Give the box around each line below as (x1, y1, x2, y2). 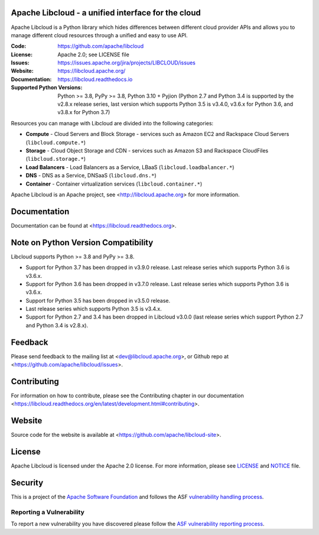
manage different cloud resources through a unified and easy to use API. (11, 31, 188, 38)
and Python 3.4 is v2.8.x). (25, 322, 89, 329)
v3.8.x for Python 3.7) (57, 109, 110, 116)
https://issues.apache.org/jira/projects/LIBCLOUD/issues (57, 59, 196, 66)
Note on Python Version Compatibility (11, 237, 154, 248)
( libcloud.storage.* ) (25, 155, 86, 163)
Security (11, 478, 44, 488)
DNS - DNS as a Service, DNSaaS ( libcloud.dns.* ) (25, 172, 157, 179)
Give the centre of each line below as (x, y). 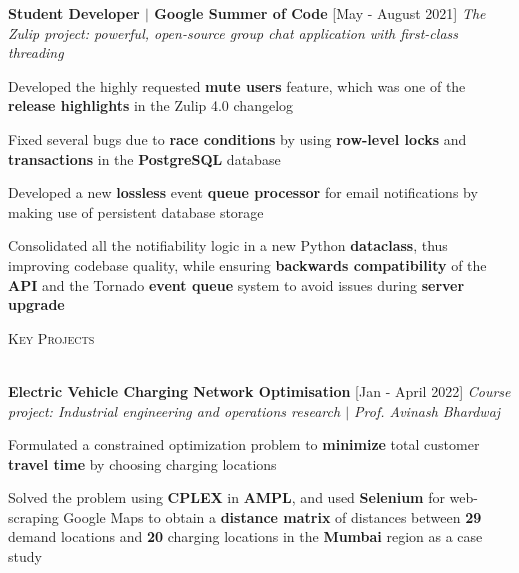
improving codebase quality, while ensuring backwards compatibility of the (247, 264)
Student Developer (74, 13)
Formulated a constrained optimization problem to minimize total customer (244, 444)
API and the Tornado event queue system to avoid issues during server (236, 284)
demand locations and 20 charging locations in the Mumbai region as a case (245, 536)
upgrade (36, 304)
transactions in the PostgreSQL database (144, 158)
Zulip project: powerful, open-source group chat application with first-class (233, 32)
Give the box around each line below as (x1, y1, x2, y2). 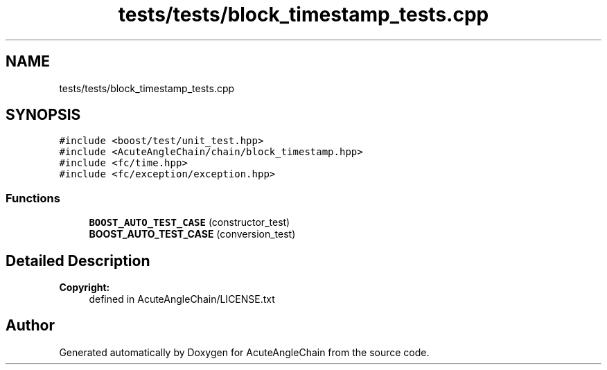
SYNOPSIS (6, 106, 81, 124)
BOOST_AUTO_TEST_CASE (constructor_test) (89, 216, 290, 229)
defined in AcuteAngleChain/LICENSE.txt (89, 293, 275, 306)
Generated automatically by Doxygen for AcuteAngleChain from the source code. (59, 346, 430, 358)
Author (6, 317, 55, 335)
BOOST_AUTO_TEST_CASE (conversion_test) (89, 228, 296, 240)
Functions (6, 191, 60, 205)
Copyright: (59, 281, 110, 294)
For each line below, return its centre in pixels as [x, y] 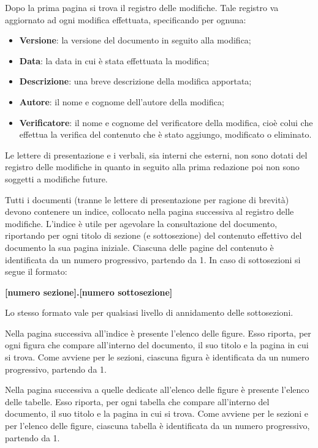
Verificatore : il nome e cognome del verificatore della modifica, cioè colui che [166, 122]
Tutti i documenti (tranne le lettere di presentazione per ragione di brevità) [147, 199]
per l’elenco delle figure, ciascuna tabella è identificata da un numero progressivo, [157, 426]
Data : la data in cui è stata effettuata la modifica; [114, 60]
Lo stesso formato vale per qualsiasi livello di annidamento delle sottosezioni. [149, 312]
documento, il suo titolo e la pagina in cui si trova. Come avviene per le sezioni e [157, 413]
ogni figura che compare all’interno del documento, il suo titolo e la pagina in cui [157, 345]
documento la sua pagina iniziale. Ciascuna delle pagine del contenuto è [139, 247]
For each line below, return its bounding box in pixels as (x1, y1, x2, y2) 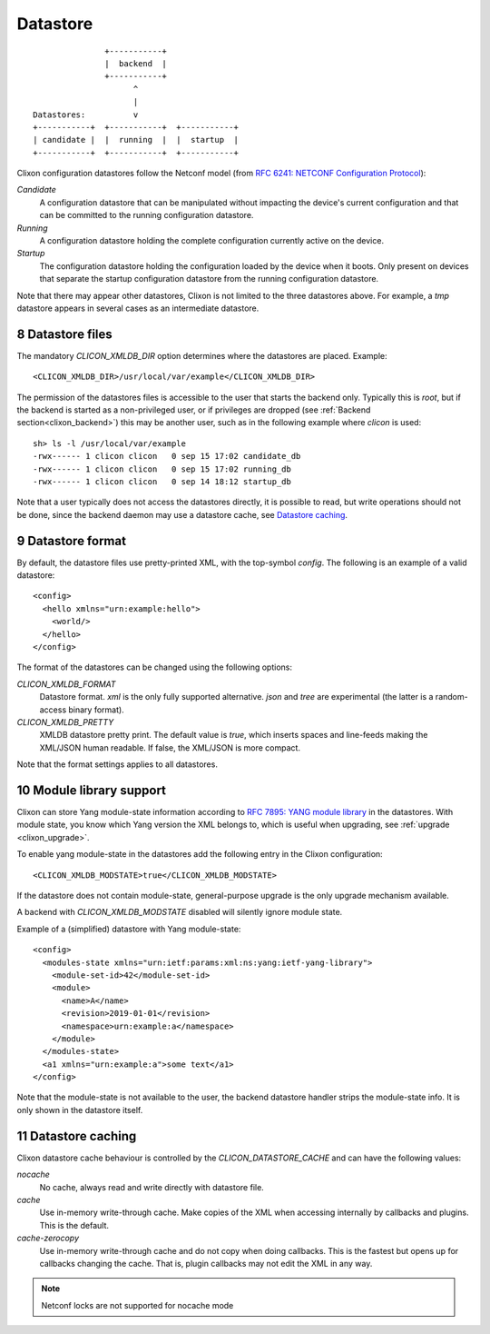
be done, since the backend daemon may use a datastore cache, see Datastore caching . (16, 509, 348, 520)
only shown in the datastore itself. (16, 1104, 143, 1115)
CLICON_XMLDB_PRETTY (16, 716, 114, 727)
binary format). (68, 704, 124, 715)
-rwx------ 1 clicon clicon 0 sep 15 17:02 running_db (33, 463, 292, 474)
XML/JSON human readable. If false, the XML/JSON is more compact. (39, 742, 301, 753)
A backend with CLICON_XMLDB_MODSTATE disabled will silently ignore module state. (16, 907, 343, 918)
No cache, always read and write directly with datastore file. (39, 1181, 265, 1192)
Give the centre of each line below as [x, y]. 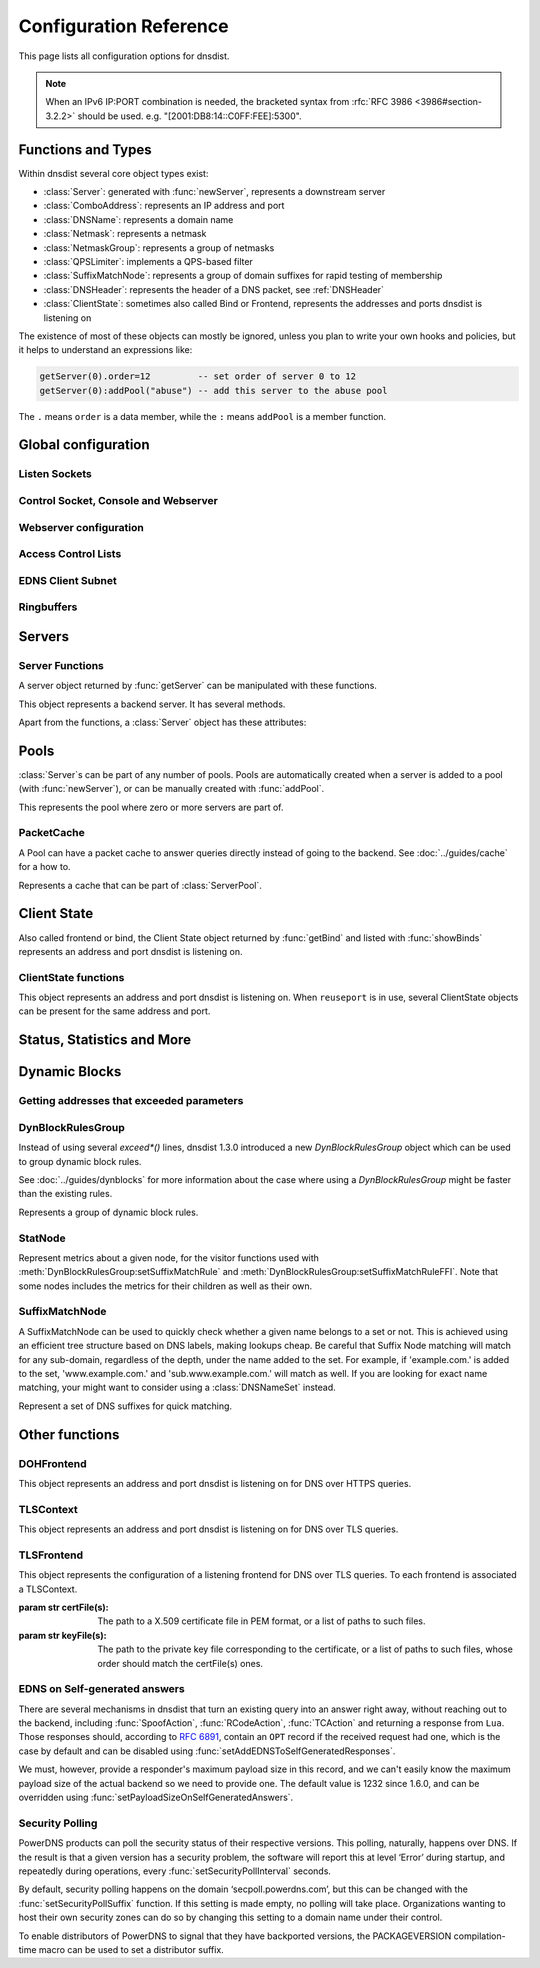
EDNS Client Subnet [67, 580]
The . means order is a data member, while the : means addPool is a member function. [202, 416]
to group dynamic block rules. [80, 1161]
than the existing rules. [65, 1194]
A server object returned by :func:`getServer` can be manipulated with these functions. [197, 686]
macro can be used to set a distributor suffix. [131, 1949]
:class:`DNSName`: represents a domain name [138, 219]
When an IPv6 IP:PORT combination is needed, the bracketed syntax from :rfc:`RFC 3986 [229, 102]
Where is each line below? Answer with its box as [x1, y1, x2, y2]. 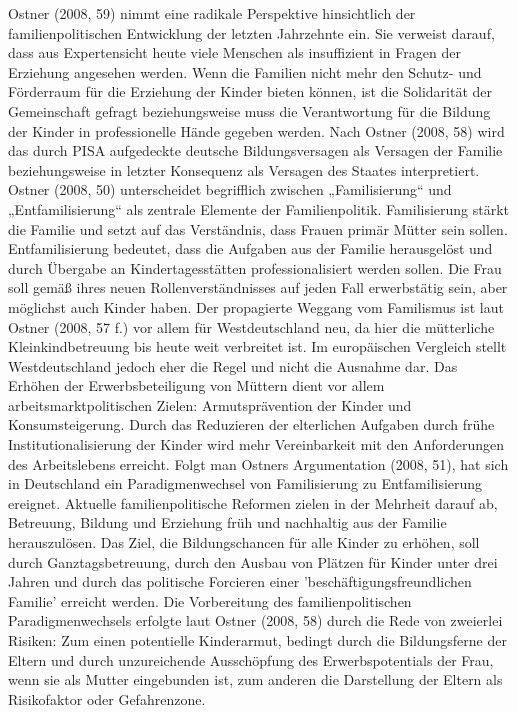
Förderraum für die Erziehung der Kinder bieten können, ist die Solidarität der [8, 81, 492, 102]
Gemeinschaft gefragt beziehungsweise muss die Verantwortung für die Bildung [8, 100, 491, 121]
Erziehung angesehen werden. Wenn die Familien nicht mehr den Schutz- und [8, 61, 482, 82]
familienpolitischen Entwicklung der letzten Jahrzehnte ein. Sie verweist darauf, [8, 22, 495, 43]
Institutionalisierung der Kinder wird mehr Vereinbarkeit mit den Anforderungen [8, 434, 505, 455]
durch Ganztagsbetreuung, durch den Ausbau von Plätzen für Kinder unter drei [8, 551, 498, 572]
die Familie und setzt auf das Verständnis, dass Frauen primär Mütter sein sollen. [8, 218, 508, 239]
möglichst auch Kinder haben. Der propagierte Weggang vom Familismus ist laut [8, 296, 504, 317]
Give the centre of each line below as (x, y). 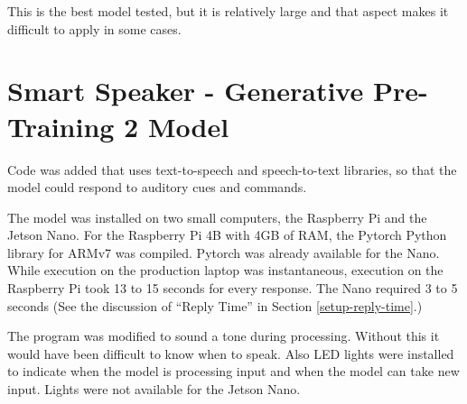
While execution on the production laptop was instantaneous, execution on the (225, 270)
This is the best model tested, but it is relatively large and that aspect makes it (228, 11)
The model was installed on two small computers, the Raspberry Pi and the (217, 217)
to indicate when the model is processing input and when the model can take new (233, 371)
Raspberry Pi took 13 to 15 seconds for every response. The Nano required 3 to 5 (233, 288)
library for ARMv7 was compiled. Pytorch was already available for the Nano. (224, 252)
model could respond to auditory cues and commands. (157, 187)
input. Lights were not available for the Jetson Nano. (154, 389)
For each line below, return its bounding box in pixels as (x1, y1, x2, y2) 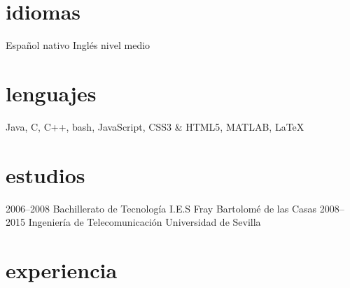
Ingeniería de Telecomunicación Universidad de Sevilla (28, 215, 261, 229)
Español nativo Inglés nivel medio (6, 38, 150, 52)
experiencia (6, 255, 118, 284)
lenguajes (6, 78, 97, 107)
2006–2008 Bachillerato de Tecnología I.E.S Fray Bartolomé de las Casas (6, 201, 317, 215)
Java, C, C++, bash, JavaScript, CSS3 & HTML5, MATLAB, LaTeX (6, 119, 304, 134)
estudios (6, 160, 85, 189)
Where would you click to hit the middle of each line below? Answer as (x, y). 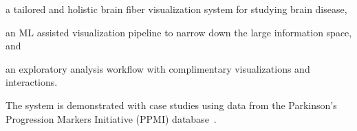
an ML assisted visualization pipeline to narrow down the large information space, (179, 32)
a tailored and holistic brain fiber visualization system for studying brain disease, (176, 9)
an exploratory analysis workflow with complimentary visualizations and (158, 68)
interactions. (32, 82)
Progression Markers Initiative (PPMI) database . (111, 118)
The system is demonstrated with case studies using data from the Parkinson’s (171, 105)
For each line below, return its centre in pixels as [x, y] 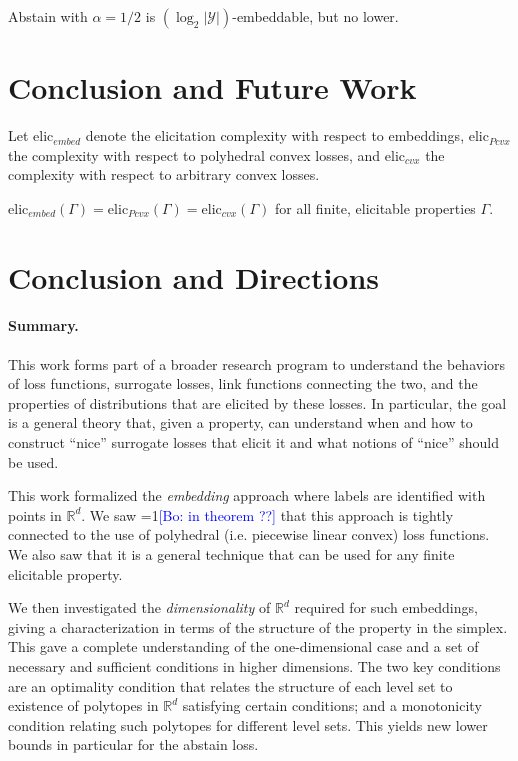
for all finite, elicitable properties [375, 207]
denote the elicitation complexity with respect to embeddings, [275, 135]
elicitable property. [65, 573]
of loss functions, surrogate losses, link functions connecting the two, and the [243, 383]
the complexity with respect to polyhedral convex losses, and [194, 154]
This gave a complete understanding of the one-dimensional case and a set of [243, 646]
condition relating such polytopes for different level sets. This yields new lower [248, 724]
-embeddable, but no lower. [315, 16]

------------------------------------

_PROBLEM TO WORK ON_
Copy out exactly the lines above beginning with the line that contains "( libcloud.storage.* ) (25, 155, 86, 163)" and finishing with the line that contains "API and the", including both; leave the pictures out.

_OUTPUT FOR THIS EXERCISE_
( libcloud.storage.* ) (25, 155, 86, 163)
Security (11, 478, 44, 488)
DNS - DNS as a Service, DNSaaS ( libcloud.dns.* ) (25, 172, 157, 179)
Give the centre of each line below as (x, y). 
improving codebase quality, while ensuring backwards compatibility of the (247, 264)
Student Developer (74, 13)
Formulated a constrained optimization problem to minimize total customer (244, 444)
API and the Tornado event queue system to avoid issues during server (236, 284)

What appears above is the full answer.